**Assignment**:
How many lines in the entries below include the word "message"? Respond with the number only.

**Record excerpts**:

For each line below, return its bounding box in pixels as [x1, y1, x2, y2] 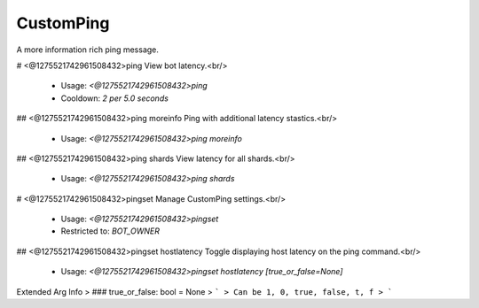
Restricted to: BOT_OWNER [60, 226, 160, 236]
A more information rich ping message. [16, 44, 160, 55]
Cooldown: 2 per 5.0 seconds [60, 93, 169, 104]
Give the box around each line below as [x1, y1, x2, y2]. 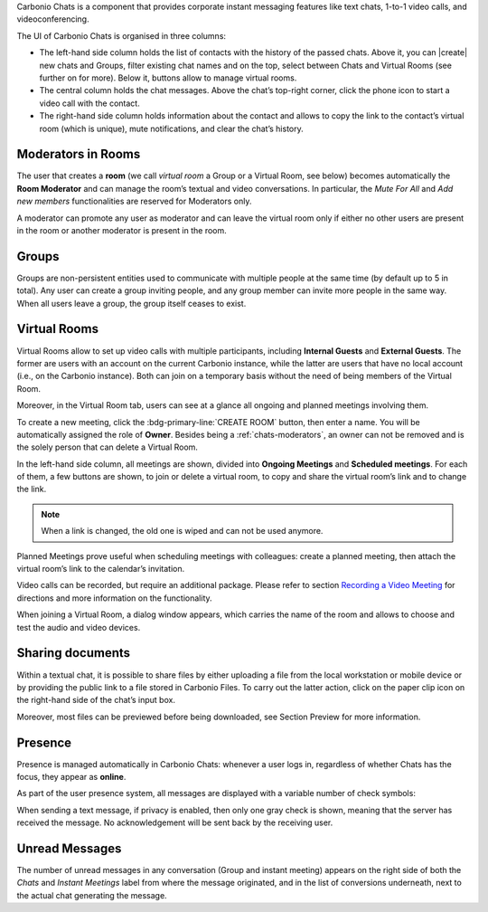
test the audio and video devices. [16, 622, 141, 632]
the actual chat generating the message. [16, 889, 167, 900]
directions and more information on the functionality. [16, 593, 212, 603]
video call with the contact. [39, 98, 140, 109]
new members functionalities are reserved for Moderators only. [16, 195, 252, 207]
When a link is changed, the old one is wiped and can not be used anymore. [41, 526, 324, 537]
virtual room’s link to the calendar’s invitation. [16, 564, 185, 575]
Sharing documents [16, 645, 131, 660]
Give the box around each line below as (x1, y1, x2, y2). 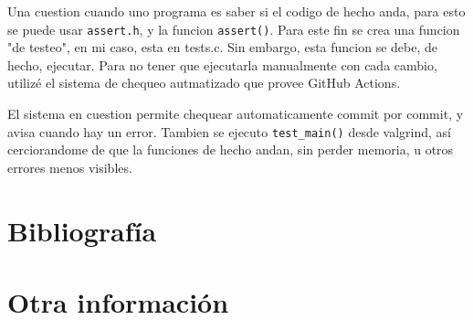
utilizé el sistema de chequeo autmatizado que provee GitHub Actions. (7, 73, 401, 92)
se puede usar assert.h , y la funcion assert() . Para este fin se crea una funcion (7, 19, 460, 38)
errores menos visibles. (7, 157, 132, 176)
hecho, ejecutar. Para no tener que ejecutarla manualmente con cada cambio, (7, 55, 437, 74)
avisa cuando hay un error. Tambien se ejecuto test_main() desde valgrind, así (7, 122, 451, 141)
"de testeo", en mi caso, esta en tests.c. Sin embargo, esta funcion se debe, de (7, 37, 438, 57)
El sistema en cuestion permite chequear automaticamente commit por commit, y (7, 104, 464, 123)
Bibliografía (7, 211, 157, 249)
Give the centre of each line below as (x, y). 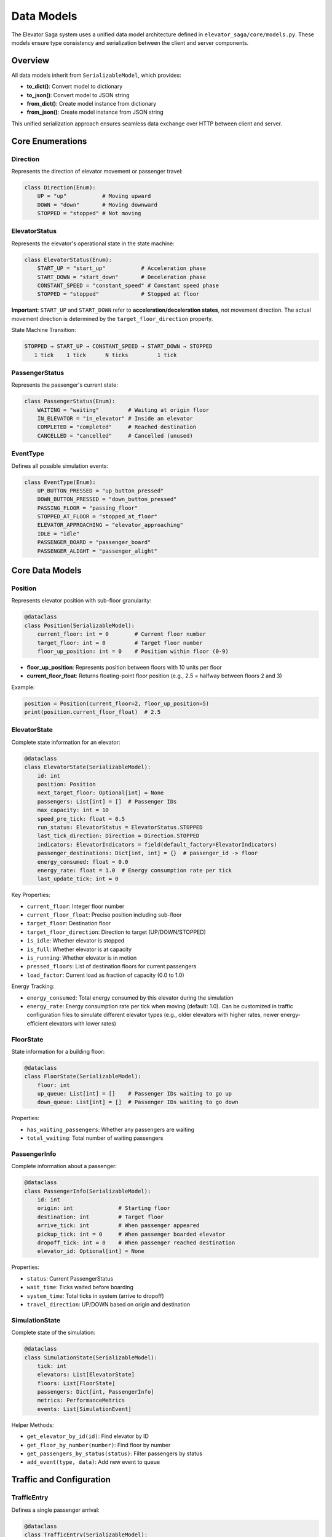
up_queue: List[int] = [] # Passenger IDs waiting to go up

**Solved exercise**:
2